Start of DATA FOR THE TASK

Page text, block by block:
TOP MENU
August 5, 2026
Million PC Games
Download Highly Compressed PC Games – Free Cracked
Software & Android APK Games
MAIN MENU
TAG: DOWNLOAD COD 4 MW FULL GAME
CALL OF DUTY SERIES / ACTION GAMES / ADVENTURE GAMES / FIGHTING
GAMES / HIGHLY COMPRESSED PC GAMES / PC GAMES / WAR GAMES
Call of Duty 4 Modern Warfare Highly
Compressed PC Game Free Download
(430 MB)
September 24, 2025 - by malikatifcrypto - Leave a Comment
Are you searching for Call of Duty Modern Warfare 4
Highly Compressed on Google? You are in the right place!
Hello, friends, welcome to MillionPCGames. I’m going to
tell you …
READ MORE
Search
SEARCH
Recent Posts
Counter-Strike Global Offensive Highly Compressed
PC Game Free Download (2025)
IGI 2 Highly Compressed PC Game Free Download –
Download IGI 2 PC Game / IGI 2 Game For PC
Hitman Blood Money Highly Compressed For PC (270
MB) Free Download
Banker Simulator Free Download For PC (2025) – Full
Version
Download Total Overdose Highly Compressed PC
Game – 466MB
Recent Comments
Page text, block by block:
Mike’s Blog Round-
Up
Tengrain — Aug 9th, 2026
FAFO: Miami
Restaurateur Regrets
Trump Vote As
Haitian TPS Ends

End of DATA FOR THE TASK

If a line in the data holds the string "Warfare", copy that line.

▸ EXPECTED ANSWER
Call of Duty 4 Modern Warfare Highly
Are you searching for Call of Duty Modern Warfare 4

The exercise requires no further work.